Description of the task: How many lines in the records below include "bytes"? Answer with the number only.

Information shown:
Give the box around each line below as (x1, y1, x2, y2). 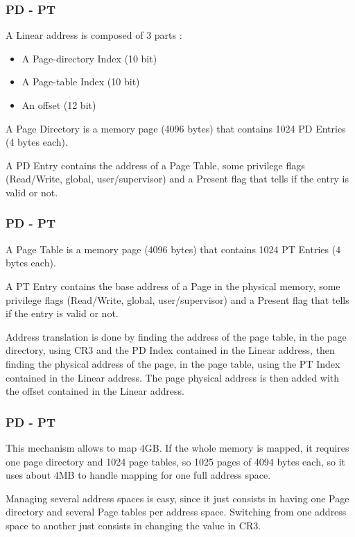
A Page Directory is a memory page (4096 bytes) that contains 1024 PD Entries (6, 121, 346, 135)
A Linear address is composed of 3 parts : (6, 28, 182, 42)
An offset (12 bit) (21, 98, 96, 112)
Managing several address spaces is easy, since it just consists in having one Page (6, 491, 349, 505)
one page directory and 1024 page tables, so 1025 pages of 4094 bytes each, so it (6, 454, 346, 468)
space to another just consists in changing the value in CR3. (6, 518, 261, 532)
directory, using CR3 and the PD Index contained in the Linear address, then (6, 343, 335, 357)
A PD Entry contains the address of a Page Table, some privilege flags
--
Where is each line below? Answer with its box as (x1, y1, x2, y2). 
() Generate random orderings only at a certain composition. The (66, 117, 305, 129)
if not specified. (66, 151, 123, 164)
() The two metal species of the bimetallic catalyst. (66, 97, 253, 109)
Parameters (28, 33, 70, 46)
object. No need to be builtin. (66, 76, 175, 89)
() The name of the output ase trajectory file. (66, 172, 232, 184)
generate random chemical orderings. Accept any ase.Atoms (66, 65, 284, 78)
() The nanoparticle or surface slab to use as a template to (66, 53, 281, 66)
==
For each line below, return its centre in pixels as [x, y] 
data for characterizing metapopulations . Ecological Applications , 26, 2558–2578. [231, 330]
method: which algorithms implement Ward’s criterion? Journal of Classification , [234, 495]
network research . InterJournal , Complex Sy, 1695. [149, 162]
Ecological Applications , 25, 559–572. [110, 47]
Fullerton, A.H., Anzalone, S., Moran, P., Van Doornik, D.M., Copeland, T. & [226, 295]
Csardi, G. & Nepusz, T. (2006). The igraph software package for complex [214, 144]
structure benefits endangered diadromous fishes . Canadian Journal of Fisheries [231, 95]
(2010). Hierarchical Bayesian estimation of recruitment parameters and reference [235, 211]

Result below: 2